Make the search REST API work in large wikis

MichaelHamann · March 7, 2025, 1:25pm

I’ve done some more experiments, and I’m wondering if we really need n-grams. It seems to me that doing something like *INPUT* is bad in Solr, but INPUT* seems to only cause a relatively small performance hit - having a more complex query with two more conditions seemed to cause a bigger hit in my local test with 3 million indexed documents.

Considering that, there might not really be a need for that n-gram index unless we really want to be able to have matches starting in the middle of a word.

What seems to be a problem with the current search index is that we currently don’t have the last space indexed separately which would be important to be able to match the name of non-terminal documents. We could instead match all spaces which would basically re-open XWIKI-20632. We could make that a bit less severe by giving a higher weight to the title when both title and name shall be searched. Further, the title would be more effective in Solr as we have the rendered title in Solr.

I’m also not sure that the current index is really enough for searching spaces. While I outlined a possible strategy above, I’m not sure whether it is good enough. However, searching for spaces could also be treated as separate topic that we could solve separately as I think it is used much less frequently and the code is already quite separate.
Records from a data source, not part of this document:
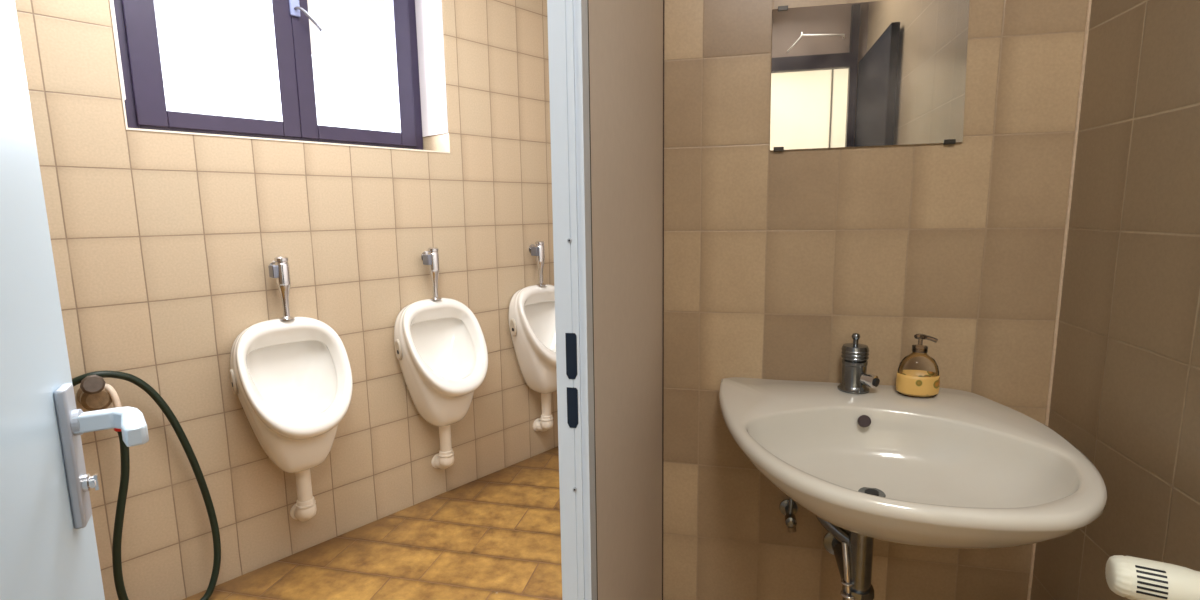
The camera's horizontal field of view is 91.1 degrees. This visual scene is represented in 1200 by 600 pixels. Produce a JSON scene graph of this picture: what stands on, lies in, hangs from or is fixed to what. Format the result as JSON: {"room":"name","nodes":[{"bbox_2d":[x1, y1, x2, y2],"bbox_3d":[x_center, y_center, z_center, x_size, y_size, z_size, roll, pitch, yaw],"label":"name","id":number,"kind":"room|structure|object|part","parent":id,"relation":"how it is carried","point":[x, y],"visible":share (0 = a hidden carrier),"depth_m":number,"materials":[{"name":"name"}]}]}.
{"room":"public restroom","nodes":[
{"label":"public restroom","id":0,"kind":"room"},
{"bbox_2d":[154,0,388,59],"bbox_3d":[-1.355,-1.581,1.111,5.200,0.100,7.200,1,9,13],"label":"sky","id":1,"kind":"structure","parent":0,"point":[239,28],"depth_m":4.22,"materials":[{"name":"beige paint"}]},
{"bbox_2d":[15,0,557,599],"bbox_3d":[-1.405,-0.350,2.085,0.450,2.620,6.800,7,12,42],"label":"wall","id":2,"kind":"structure","parent":0,"point":[164,245],"depth_m":2.07,"materials":[{"name":"beige tile"}]},
{"bbox_2d":[76,375,121,431],"bbox_3d":[-1.450,0.295,1.710,0.103,0.176,0.095,7,12,42],"label":"tap","id":3,"kind":"object","parent":2,"relation":"attached to","point":[93,394],"visible":0.77,"depth_m":1.68,"materials":[{"name":"gold metal"}]},
{"bbox_2d":[72,371,220,599],"bbox_3d":[-1.382,0.601,1.798,0.350,0.819,0.078,-9,12,-44],"label":"garden hose","id":4,"kind":"object","parent":3,"relation":"attached to","point":[124,450],"visible":0.83,"depth_m":1.76,"materials":[{"name":"green rubber"}]},
{"bbox_2d":[113,0,422,149],"bbox_3d":[-1.171,-1.034,2.204,0.152,0.894,1.090,7,12,42],"label":"window","id":5,"kind":"structure","parent":2,"relation":"in","point":[288,20],"depth_m":2.21,"materials":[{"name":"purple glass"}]},
{"bbox_3d":[-1.351,-1.004,2.046,0.065,0.820,0.506,7,12,42],"label":"sash","id":6,"kind":"part","parent":5,"relation":"part of","materials":[{"name":"purple metal"}]},
{"bbox_3d":[-1.144,-1.127,2.197,0.012,0.125,0.036,7,12,42],"label":"handle plate","id":7,"kind":"part","parent":5,"relation":"part of","materials":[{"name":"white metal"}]},
{"bbox_3d":[-1.094,-1.053,2.203,0.094,0.083,0.029,-3,9,-14],"label":"handle lever","id":8,"kind":"part","parent":5,"relation":"part of","materials":[{"name":"silver metal"}]},
{"bbox_3d":[-1.013,-1.063,2.407,0.065,0.820,0.489,7,12,42],"label":"sash","id":9,"kind":"part","parent":5,"relation":"part of","materials":[{"name":"purple metal"}]},
{"bbox_2d":[109,0,449,152],"bbox_3d":[-1.040,-1.018,2.080,0.034,0.908,1.107,7,11,42],"label":"trim","id":10,"kind":"structure","parent":2,"relation":"attached to","point":[110,1],"depth_m":1.87,"materials":[{"name":"beige"}]},
{"bbox_2d":[112,0,447,136],"bbox_3d":[-1.108,-1.070,2.138,0.206,0.819,1.103,7,12,42],"label":"trim","id":11,"kind":"structure","parent":2,"relation":"attached to","point":[429,19],"depth_m":2.54,"materials":[{"name":"white paint"}]},
{"bbox_2d":[268,256,294,319],"bbox_3d":[-1.113,-0.042,2.049,0.082,0.219,0.060,7,12,42],"label":"valve","id":12,"kind":"object","parent":2,"relation":"attached to","point":[279,269],"visible":1,"depth_m":2.02,"materials":[{"name":"silver metal"}]},
{"bbox_2d":[230,317,352,472],"bbox_3d":[-1.041,0.339,2.035,0.279,0.538,0.361,7,12,42],"label":"urinal","id":13,"kind":"object","parent":2,"relation":"attached to","point":[291,380],"visible":1,"depth_m":2.05,"materials":[{"name":"white ceramic"}]},
{"bbox_2d":[290,469,316,520],"bbox_3d":[-1.090,0.713,2.158,0.105,0.230,0.067,7,12,42],"label":"pipe","id":14,"kind":"object","parent":2,"relation":"attached to","point":[305,508],"visible":0.92,"depth_m":2.12,"materials":[{"name":"beige plastic"}]},
{"bbox_2d":[421,247,441,299],"bbox_3d":[-0.712,-0.112,2.478,0.082,0.219,0.060,7,11,42],"label":"valve","id":15,"kind":"object","parent":2,"relation":"attached to","point":[430,257],"visible":1,"depth_m":2.45,"materials":[{"name":"grey metal"}]},
{"bbox_2d":[394,298,487,426],"bbox_3d":[-0.639,0.269,2.464,0.279,0.538,0.361,7,11,42],"label":"urinal","id":16,"kind":"object","parent":2,"relation":"attached to","point":[441,348],"visible":0.99,"depth_m":2.47,"materials":[{"name":"white ceramic"}]},
{"bbox_2d":[431,425,453,468],"bbox_3d":[-0.689,0.643,2.587,0.105,0.230,0.067,7,12,42],"label":"pipe","id":17,"kind":"object","parent":2,"relation":"attached to","point":[444,459],"visible":0.98,"depth_m":2.55,"materials":[{"name":"beige plastic"}]},
{"bbox_2d":[508,284,556,393],"bbox_3d":[-0.239,0.200,2.893,0.279,0.538,0.361,7,12,42],"label":"urinal","id":18,"kind":"object","parent":2,"relation":"attached to","point":[531,316],"visible":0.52,"depth_m":2.85,"materials":[{"name":"white ceramic"}]},
{"bbox_2d":[529,241,545,285],"bbox_3d":[-0.311,-0.181,2.907,0.082,0.219,0.060,7,12,42],"label":"valve","id":19,"kind":"object","parent":2,"relation":"attached to","point":[538,250],"visible":1,"depth_m":2.88,"materials":[{"name":"grey metal"}]},
{"bbox_2d":[533,393,552,431],"bbox_3d":[-0.287,0.573,3.016,0.105,0.230,0.067,7,12,42],"label":"pipe","id":20,"kind":"object","parent":2,"relation":"attached to","point":[544,423],"visible":0.97,"depth_m":2.98,"materials":[{"name":"beige plastic"}]},
{"bbox_2d":[182,446,561,599],"bbox_3d":[-1.317,1.119,1.514,5.200,0.120,7.200,1,9,13],"label":"floor","id":21,"kind":"structure","parent":0,"point":[496,535],"depth_m":2.18,"materials":[{"name":"tile"}]},
{"bbox_2d":[588,0,662,599],"bbox_3d":[0.341,-0.410,2.324,0.037,2.620,3.348,1,9,13],"label":"wall partition","id":22,"kind":"structure","parent":0,"point":[626,36],"depth_m":1.00,"materials":[{"name":"grey laminate"}]},
{"bbox_2d":[547,0,596,599],"bbox_3d":[-0.031,0.114,0.745,0.040,2.060,0.032,1,9,13],"label":"door frame","id":23,"kind":"structure","parent":22,"relation":"attached to","point":[567,19],"depth_m":0.71,"materials":[{"name":"white metal"}]},
{"bbox_2d":[587,0,597,599],"bbox_3d":[-0.009,0.111,0.759,0.002,2.060,0.006,1,9,13],"label":"trim","id":24,"kind":"structure","parent":22,"relation":"attached to","point":[587,0],"depth_m":0.74,"materials":[{"name":"black"}]},
{"bbox_2d":[663,0,1087,599],"bbox_3d":[0.589,-0.275,1.396,0.866,2.620,0.120,1,9,13],"label":"wall","id":25,"kind":"structure","parent":0,"point":[773,261],"depth_m":1.37,"materials":[{"name":"brown tile"}]},
{"bbox_2d":[662,0,664,599],"bbox_3d":[0.154,-0.275,1.433,0.003,2.620,0.003,1,9,13],"label":"trim","id":26,"kind":"structure","parent":25,"relation":"attached to","point":[663,0],"depth_m":1.49,"materials":[{"name":"brown"}]},
{"bbox_2d":[779,498,797,532],"bbox_3d":[0.466,0.492,1.440,0.044,0.135,0.080,1,9,13],"label":"angle valve","id":27,"kind":"object","parent":25,"relation":"attached to","point":[788,507],"visible":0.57,"depth_m":1.43,"materials":[{"name":"silver metal"}]},
{"bbox_3d":[0.464,0.549,1.423,0.021,0.029,0.022,1,9,13],"label":"valve knob","id":28,"kind":"part","parent":27,"relation":"part of","materials":[{"name":"silver metal"}]},
{"bbox_2d":[770,0,969,151],"bbox_3d":[0.586,-0.496,1.296,0.404,0.316,0.009,1,9,13],"label":"wall mirror","id":29,"kind":"object","parent":25,"relation":"attached to","point":[888,72],"visible":1,"depth_m":1.29,"materials":[{"name":"grey mirror"}]},
{"bbox_2d":[719,377,1106,548],"bbox_3d":[0.550,0.327,1.146,0.637,0.181,0.555,1,9,13],"label":"basin","id":30,"kind":"object","parent":25,"relation":"attached to","point":[952,468],"visible":0.97,"depth_m":1.15,"materials":[{"name":"ceramic"}]},
{"bbox_2d":[816,516,873,599],"bbox_3d":[0.529,0.557,1.329,0.132,0.312,0.280,1,9,13],"label":"trap","id":31,"kind":"object","parent":30,"relation":"attached to","point":[853,552],"visible":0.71,"depth_m":1.20,"materials":[{"name":"silver metal"}]},
{"bbox_2d":[842,584,873,599],"bbox_3d":[0.538,0.660,1.232,0.066,0.137,0.066,1,9,13],"label":"drain pipe","id":32,"kind":"object","parent":31,"relation":"on","point":[849,592],"depth_m":1.20,"materials":[{"name":"silver metal"}]},
{"bbox_2d":[837,333,879,393],"bbox_3d":[0.588,0.141,1.338,0.082,0.133,0.077,1,9,13],"label":"faucet","id":33,"kind":"object","parent":30,"relation":"on","point":[855,379],"visible":1,"depth_m":1.32,"materials":[{"name":"silver metal"}]},
{"bbox_3d":[0.581,0.083,1.336,0.019,0.016,0.019,1,9,13],"label":"knob","id":34,"kind":"part","parent":33,"relation":"part of","materials":[{"name":"silver metal"}]},
{"bbox_3d":[0.602,0.179,1.324,0.029,0.032,0.039,-7,10,-36],"label":"spout","id":35,"kind":"part","parent":33,"relation":"part of","materials":[{"name":"silver metal"}]},
{"bbox_2d":[873,378,879,386],"bbox_3d":[0.614,0.183,1.308,0.019,0.019,0.007,-7,10,-36],"label":"outlet","id":36,"kind":"object","parent":33,"relation":"attached to","point":[876,381],"depth_m":1.30,"materials":[{"name":"black"}]},
{"bbox_2d":[896,334,939,397],"bbox_3d":[0.706,0.143,1.303,0.088,0.136,0.063,1,9,13],"label":"soap bottle","id":37,"kind":"object","parent":30,"relation":"on","point":[911,383],"visible":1,"depth_m":1.29,"materials":[{"name":"clear plastic"}]},
{"bbox_2d":[1027,0,1091,599],"bbox_3d":[0.995,-0.258,1.240,0.007,2.620,0.007,1,9,13],"label":"trim","id":38,"kind":"structure","parent":25,"relation":"attached to","point":[1089,1],"depth_m":1.25,"materials":[{"name":"tile"}]},
{"bbox_2d":[1030,0,1199,599],"bbox_3d":[0.806,-0.093,0.150,0.120,2.620,2.477,1,9,13],"label":"wall","id":39,"kind":"structure","parent":0,"point":[1125,394],"depth_m":1.05,"materials":[{"name":"brown tile"}]},
{"bbox_2d":[1105,555,1199,599],"bbox_3d":[0.740,0.348,0.685,0.231,0.052,0.052,3,9,25],"label":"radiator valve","id":40,"kind":"object","parent":39,"relation":"attached to","point":[1132,578],"visible":1,"depth_m":0.70,"materials":[{"name":"white plastic"}]},
{"bbox_3d":[-0.127,0.156,0.333,0.043,2.100,0.880,1,9,13],"label":"trim","id":41,"kind":"structure","parent":0,"visible":0},
{"bbox_2d":[0,0,148,599],"bbox_3d":[-0.412,0.175,0.392,0.126,2.028,0.780,-6,10,-31],"label":"door","id":42,"kind":"structure","parent":41,"relation":"attached to","point":[48,545],"depth_m":0.60,"materials":[{"name":"laminate"}]},
{"bbox_3d":[-0.593,0.176,0.663,0.010,0.161,0.037,-6,10,-31],"label":"escutcheon plate","id":43,"kind":"part","parent":42,"relation":"part of","materials":[{"name":"grey metal"}]},
{"bbox_3d":[-0.530,0.138,0.653,0.120,0.020,0.049,3,9,23],"label":"lever","id":44,"kind":"part","parent":42,"relation":"part of","materials":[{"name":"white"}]}
]}
Do you have any opinions how we should continue? I think it might be a promising move to develop a first version of the search REST API that works with the existing search index as it would be a lot simpler to deploy.

I would also suggest offering both database and Solr implementations with a configuration option to switch them in a first version, with the idea of removing the database version once the Solr version has been proven to be good enough in real use.